Start of DATA TO EXAMINE

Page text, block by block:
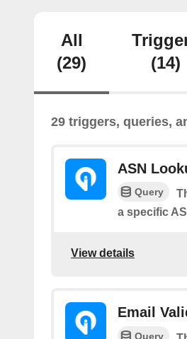
All
(29)
(14)
29 triggers, queries,
ASN
Query
a specific
View details
Email
Query
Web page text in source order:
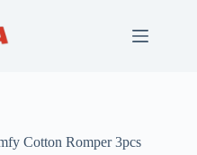
Cotton Romper 3pcs
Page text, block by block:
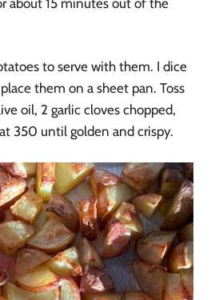
about 15 minutes out of the
to serve with them. I dice
them on a sheet pan. Toss
oil, 2 garlic cloves chopped,
350 until golden and crispy.
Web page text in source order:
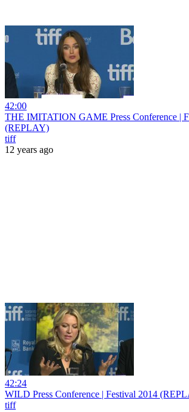
42:00
THE IMITATION GAME Press Conference |
(REPLAY)
tiff
12 years ago
42:24
WILD Press Conference | Festival 2014
tiff
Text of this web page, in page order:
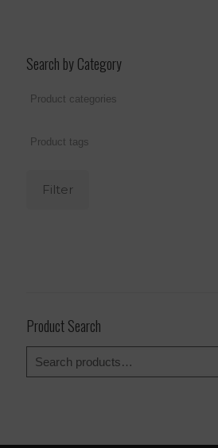
Search by Category
Filter
Product Search
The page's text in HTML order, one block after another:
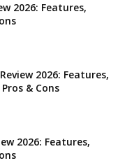
2026: Features,
2026: Features,
& Cons
2026: Features,
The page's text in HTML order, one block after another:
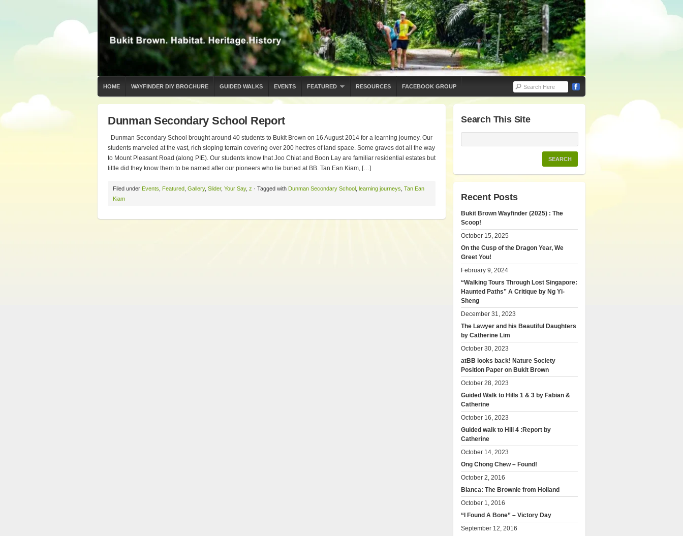
HOME WAYFINDER DIY BROCHURE GUIDED WALKS EVENTS FEATURED RESOURCES FACEBOOK GROUP
Dunman Secondary School Report
Dunman Secondary School brought around 40 students to Bukit Brown on 16 August 2014 for a learning journey. Our
students marveled at the vast, rich sloping terrain covering over 200 hectres of land space. Some graves dot all the way
to Mount Pleasant Road (along PIE). Our students know that Joo Chiat and Boon Lay are familiar residential estates but
little did they know them to be named after our pioneers who lie buried at BB. Tan Ean Kiam, […]
Filed under Events Featured Gallery, Slider, Your Say, z · Tagged with Dunman Secondary School learning journeys Tan Ean
Kiam
Search This Site
Recent Posts
Bukit Brown Wayfinder (2025) : The
Scoop!
October 15, 2025
On the Cusp of the Dragon Year, We
Greet You!
February 9, 2024
“Walking Tours Through Lost Singapore:
Haunted Paths” A Critique by Ng Yi-
Sheng
December 31, 2023
The Lawyer and his Beautiful Daughters
by Catherine Lim
October 30, 2023
atBB looks back! Nature Society
Position Paper on Bukit Brown
October 28, 2023
Guided Walk to Hills 1 & 3 by Fabian &
Catherine
October 16, 2023
Guided walk to Hill 4 :Report by
Catherine
October 14, 2023
Ong Chong Chew – Found!
October 2, 2016
Bianca: The Brownie from Holland
October 1, 2016
“I Found A Bone” – Victory Day
September 12, 2016
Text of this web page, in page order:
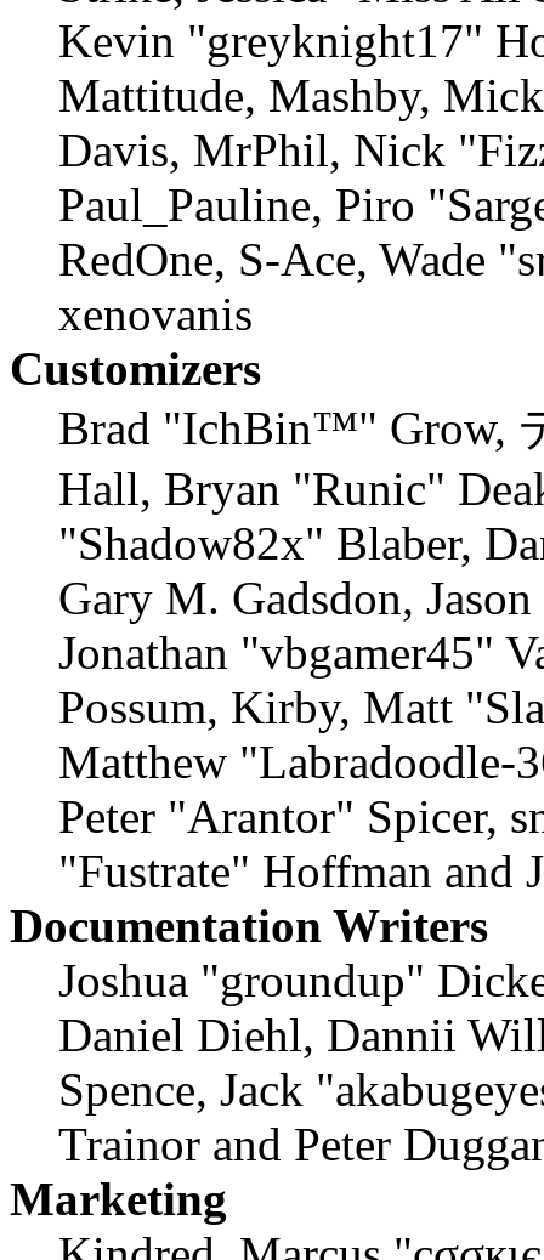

End of DATA TO EXAMINE

TRY IT ▸ Write out the data above precisely. Pictures stay out.

RESPONSE TO THIS TASK ▸
Page text, block by block:
All
(29)
(14)
29 triggers, queries,
ASN
Query
a specific
View details
Email
Query
Web page text in source order:
Cotton Romper 3pcs
Page text, block by block:
about 15 minutes out of the
to serve with them. I dice
them on a sheet pan. Toss
oil, 2 garlic cloves chopped,
350 until golden and crispy.
Web page text in source order:
42:00
THE IMITATION GAME Press Conference |
(REPLAY)
tiff
12 years ago
42:24
WILD Press Conference | Festival 2014
tiff
Text of this web page, in page order:
Search by Category
Filter
Product Search
The page's text in HTML order, one block after another:
2026: Features,
2026: Features,
& Cons
2026: Features,
The page's text in HTML order, one block after another:
HOME WAYFINDER DIY BROCHURE GUIDED WALKS EVENTS FEATURED RESOURCES FACEBOOK GROUP
Dunman Secondary School Report
Dunman Secondary School brought around 40 students to Bukit Brown on 16 August 2014 for a learning journey. Our
students marveled at the vast, rich sloping terrain covering over 200 hectres of land space. Some graves dot all the way
to Mount Pleasant Road (along PIE). Our students know that Joo Chiat and Boon Lay are familiar residential estates but
little did they know them to be named after our pioneers who lie buried at BB. Tan Ean Kiam, […]
Filed under Events Featured Gallery, Slider, Your Say, z · Tagged with Dunman Secondary School learning journeys Tan Ean
Kiam
Search This Site
Recent Posts
Bukit Brown Wayfinder (2025) : The
Scoop!
October 15, 2025
On the Cusp of the Dragon Year, We
Greet You!
February 9, 2024
“Walking Tours Through Lost Singapore:
Haunted Paths” A Critique by Ng Yi-
Sheng
December 31, 2023
The Lawyer and his Beautiful Daughters
by Catherine Lim
October 30, 2023
atBB looks back! Nature Society
Position Paper on Bukit Brown
October 28, 2023
Guided Walk to Hills 1 & 3 by Fabian &
Catherine
October 16, 2023
Guided walk to Hill 4 :Report by
Catherine
October 14, 2023
Ong Chong Chew – Found!
October 2, 2016
Bianca: The Brownie from Holland
October 1, 2016
“I Found A Bone” – Victory Day
September 12, 2016
Text of this web page, in page order:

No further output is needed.